Benefícios ao cidadão
Cidadãos têm respostas mais rápidas, menos custos e menor burocracia no acesso à justiça.
Mais previsibilidade nas decisões aumenta confiança no sistema e diminui litígios repetidos.
Riscos e cuidados
Informalidade exige treinamento para evitar decisões inconsistentes ou violações de direitos fundamentais.
Padronização via enunciados e supervisão do CNJ ajudam a mitigar esses riscos operacionais.
Medição de resultados
Use indicadores como tempo médio de resolução e taxa de acordos firmados para avaliar avanços.
Monitoramento contínuo permite ajustar práticas e validar ganhos de eficiência nas varas locais.
Conclusão
O 58º Fonaje apresenta caminhos práticos para fortalecer os Juizados Especiais no país.
Debates sobre precedentes e inovação responsável ajudam a reduzir decisões divergentes e atrasos.

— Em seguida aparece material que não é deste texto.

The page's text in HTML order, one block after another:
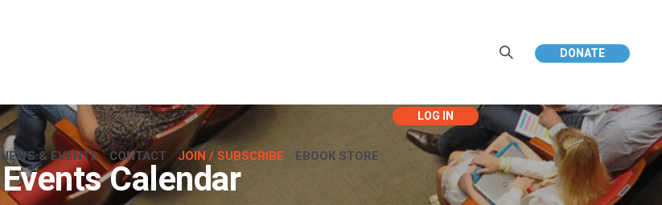
DONATE
NEWS & EVENTS CONTACT JOIN / SUBSCRIBE EBOOK STORE
Events Calendar
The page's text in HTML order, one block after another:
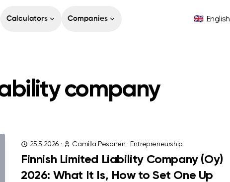
Calculators Companies 🇬🇧 English
company
25.5.2026 · Camilla Pesonen · Entrepreneurship
Finnish Limited Liability Company (Oy)
2026: What It Is, How to Set One Up

A participação do CNJ, do TJPB e de magistrados amplia a troca de práticas eficazes.
Mapear demandas abusivas e padronizar enunciados são passos essenciais para maior eficiência.
Investir em tecnologia, capacitação e monitoramento garante ganho real na prestação jurisdicional cotidiana.
Quando as medidas são testadas e discutidas, o cidadão percebe a diferença no atendimento.
Por isso, acompanhar decisões e participar de fóruns locais faz sentido prático e institucional.
FAQ – Perguntas frequentes sobre o 58º Fonaje e os Juizados Especiais
O que é o 58º Fonaje?
É um fórum nacional para debater práticas e enunciados dos Juizados Especiais.
Como faço para participar do evento?
Inscreva-se pela Escola da Magistratura da Paraíba (Esma/PB) seguindo o edital e prazos.
O que são enunciados e por que são importantes?
Enunciados são orientações consolidadas que uniformizam decisões e aumentam segurança jurídica.
Como os precedentes influenciam as decisões dos juizados?
Precedentes servem de referência, reduzem divergências e aceleram julgamentos de casos iguais.
O que significa mapear demandas abusivas?
É identificar padrões de ações repetitivas ou protelatórias que sobrecarregam o sistema judicial.
Como a inovação responsável ajuda os juizados especiais?
Ela testa novas práticas com escuta e monitoramento, evitando riscos e melhorando eficiência.